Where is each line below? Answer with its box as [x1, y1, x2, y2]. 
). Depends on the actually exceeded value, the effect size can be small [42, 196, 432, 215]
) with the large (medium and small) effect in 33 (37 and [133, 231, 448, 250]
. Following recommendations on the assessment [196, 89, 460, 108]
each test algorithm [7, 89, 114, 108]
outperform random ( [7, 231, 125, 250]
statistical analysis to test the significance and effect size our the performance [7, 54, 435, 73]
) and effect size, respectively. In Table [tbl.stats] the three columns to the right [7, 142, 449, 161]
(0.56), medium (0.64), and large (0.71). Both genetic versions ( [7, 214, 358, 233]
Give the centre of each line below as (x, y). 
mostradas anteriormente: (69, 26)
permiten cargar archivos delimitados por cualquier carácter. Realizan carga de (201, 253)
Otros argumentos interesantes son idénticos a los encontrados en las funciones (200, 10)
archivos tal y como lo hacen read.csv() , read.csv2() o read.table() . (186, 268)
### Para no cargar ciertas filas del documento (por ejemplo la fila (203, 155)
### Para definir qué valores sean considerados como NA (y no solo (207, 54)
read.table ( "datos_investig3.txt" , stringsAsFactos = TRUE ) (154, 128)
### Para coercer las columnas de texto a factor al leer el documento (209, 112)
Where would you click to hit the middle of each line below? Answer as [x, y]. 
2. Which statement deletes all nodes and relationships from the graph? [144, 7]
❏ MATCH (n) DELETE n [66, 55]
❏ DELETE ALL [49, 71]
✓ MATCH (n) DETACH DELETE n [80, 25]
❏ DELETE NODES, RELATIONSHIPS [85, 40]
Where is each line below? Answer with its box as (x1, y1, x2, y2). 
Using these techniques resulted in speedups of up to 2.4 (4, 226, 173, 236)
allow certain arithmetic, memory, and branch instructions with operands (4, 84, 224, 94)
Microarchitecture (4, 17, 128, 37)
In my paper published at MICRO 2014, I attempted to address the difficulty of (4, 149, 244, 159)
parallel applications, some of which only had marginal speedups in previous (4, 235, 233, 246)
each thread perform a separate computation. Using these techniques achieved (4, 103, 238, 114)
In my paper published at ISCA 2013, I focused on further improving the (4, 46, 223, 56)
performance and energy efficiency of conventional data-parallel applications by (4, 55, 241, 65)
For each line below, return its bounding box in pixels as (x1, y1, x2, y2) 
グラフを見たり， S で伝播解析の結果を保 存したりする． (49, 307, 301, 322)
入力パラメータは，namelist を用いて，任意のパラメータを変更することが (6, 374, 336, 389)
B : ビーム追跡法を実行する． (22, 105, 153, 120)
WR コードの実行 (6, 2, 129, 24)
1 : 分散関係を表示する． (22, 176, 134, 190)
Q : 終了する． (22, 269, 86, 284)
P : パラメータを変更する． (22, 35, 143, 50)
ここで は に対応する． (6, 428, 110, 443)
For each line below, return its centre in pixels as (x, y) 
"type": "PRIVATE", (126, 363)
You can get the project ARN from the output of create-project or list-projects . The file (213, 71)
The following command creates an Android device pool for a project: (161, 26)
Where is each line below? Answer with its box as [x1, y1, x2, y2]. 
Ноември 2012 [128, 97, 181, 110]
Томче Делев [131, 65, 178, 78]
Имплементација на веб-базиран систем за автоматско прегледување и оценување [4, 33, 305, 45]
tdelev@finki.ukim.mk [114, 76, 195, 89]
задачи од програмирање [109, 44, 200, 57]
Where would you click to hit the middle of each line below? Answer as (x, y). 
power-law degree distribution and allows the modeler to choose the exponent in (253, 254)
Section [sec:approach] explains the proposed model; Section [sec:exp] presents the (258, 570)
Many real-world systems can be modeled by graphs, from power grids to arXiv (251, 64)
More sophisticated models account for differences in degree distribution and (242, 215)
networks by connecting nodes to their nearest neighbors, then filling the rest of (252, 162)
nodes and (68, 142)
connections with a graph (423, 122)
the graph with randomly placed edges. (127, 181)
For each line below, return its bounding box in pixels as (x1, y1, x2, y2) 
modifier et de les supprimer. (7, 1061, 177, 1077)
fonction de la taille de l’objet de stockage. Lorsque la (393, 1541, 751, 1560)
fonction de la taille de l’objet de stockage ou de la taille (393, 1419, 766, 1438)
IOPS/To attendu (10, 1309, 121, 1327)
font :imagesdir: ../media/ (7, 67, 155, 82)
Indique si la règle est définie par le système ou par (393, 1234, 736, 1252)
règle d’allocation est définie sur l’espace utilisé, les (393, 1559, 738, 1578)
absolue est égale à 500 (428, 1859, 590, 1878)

========================================================================

Task directions>
Print the records above exactly as written.

Answer to this task>
Where is each line below? Answer with its box as [x1, y1, x2, y2]. 
). Depends on the actually exceeded value, the effect size can be small [42, 196, 432, 215]
) with the large (medium and small) effect in 33 (37 and [133, 231, 448, 250]
. Following recommendations on the assessment [196, 89, 460, 108]
each test algorithm [7, 89, 114, 108]
outperform random ( [7, 231, 125, 250]
statistical analysis to test the significance and effect size our the performance [7, 54, 435, 73]
) and effect size, respectively. In Table [tbl.stats] the three columns to the right [7, 142, 449, 161]
(0.56), medium (0.64), and large (0.71). Both genetic versions ( [7, 214, 358, 233]
Give the centre of each line below as (x, y). 
mostradas anteriormente: (69, 26)
permiten cargar archivos delimitados por cualquier carácter. Realizan carga de (201, 253)
Otros argumentos interesantes son idénticos a los encontrados en las funciones (200, 10)
archivos tal y como lo hacen read.csv() , read.csv2() o read.table() . (186, 268)
### Para no cargar ciertas filas del documento (por ejemplo la fila (203, 155)
### Para definir qué valores sean considerados como NA (y no solo (207, 54)
read.table ( "datos_investig3.txt" , stringsAsFactos = TRUE ) (154, 128)
### Para coercer las columnas de texto a factor al leer el documento (209, 112)
Where would you click to hit the middle of each line below? Answer as [x, y]. 
2. Which statement deletes all nodes and relationships from the graph? [144, 7]
❏ MATCH (n) DELETE n [66, 55]
❏ DELETE ALL [49, 71]
✓ MATCH (n) DETACH DELETE n [80, 25]
❏ DELETE NODES, RELATIONSHIPS [85, 40]
Where is each line below? Answer with its box as (x1, y1, x2, y2). 
Using these techniques resulted in speedups of up to 2.4 (4, 226, 173, 236)
allow certain arithmetic, memory, and branch instructions with operands (4, 84, 224, 94)
Microarchitecture (4, 17, 128, 37)
In my paper published at MICRO 2014, I attempted to address the difficulty of (4, 149, 244, 159)
parallel applications, some of which only had marginal speedups in previous (4, 235, 233, 246)
each thread perform a separate computation. Using these techniques achieved (4, 103, 238, 114)
In my paper published at ISCA 2013, I focused on further improving the (4, 46, 223, 56)
performance and energy efficiency of conventional data-parallel applications by (4, 55, 241, 65)
For each line below, return its bounding box in pixels as (x1, y1, x2, y2) 
グラフを見たり， S で伝播解析の結果を保 存したりする． (49, 307, 301, 322)
入力パラメータは，namelist を用いて，任意のパラメータを変更することが (6, 374, 336, 389)
B : ビーム追跡法を実行する． (22, 105, 153, 120)
WR コードの実行 (6, 2, 129, 24)
1 : 分散関係を表示する． (22, 176, 134, 190)
Q : 終了する． (22, 269, 86, 284)
P : パラメータを変更する． (22, 35, 143, 50)
ここで は に対応する． (6, 428, 110, 443)
For each line below, return its centre in pixels as (x, y) 
"type": "PRIVATE", (126, 363)
You can get the project ARN from the output of create-project or list-projects . The file (213, 71)
The following command creates an Android device pool for a project: (161, 26)
Where is each line below? Answer with its box as [x1, y1, x2, y2]. 
Ноември 2012 [128, 97, 181, 110]
Томче Делев [131, 65, 178, 78]
Имплементација на веб-базиран систем за автоматско прегледување и оценување [4, 33, 305, 45]
tdelev@finki.ukim.mk [114, 76, 195, 89]
задачи од програмирање [109, 44, 200, 57]
Where would you click to hit the middle of each line below? Answer as (x, y). 
power-law degree distribution and allows the modeler to choose the exponent in (253, 254)
Section [sec:approach] explains the proposed model; Section [sec:exp] presents the (258, 570)
Many real-world systems can be modeled by graphs, from power grids to arXiv (251, 64)
More sophisticated models account for differences in degree distribution and (242, 215)
networks by connecting nodes to their nearest neighbors, then filling the rest of (252, 162)
nodes and (68, 142)
connections with a graph (423, 122)
the graph with randomly placed edges. (127, 181)
For each line below, return its bounding box in pixels as (x1, y1, x2, y2) 
modifier et de les supprimer. (7, 1061, 177, 1077)
fonction de la taille de l’objet de stockage. Lorsque la (393, 1541, 751, 1560)
fonction de la taille de l’objet de stockage ou de la taille (393, 1419, 766, 1438)
IOPS/To attendu (10, 1309, 121, 1327)
font :imagesdir: ../media/ (7, 67, 155, 82)
Indique si la règle est définie par le système ou par (393, 1234, 736, 1252)
règle d’allocation est définie sur l’espace utilisé, les (393, 1559, 738, 1578)
absolue est égale à 500 (428, 1859, 590, 1878)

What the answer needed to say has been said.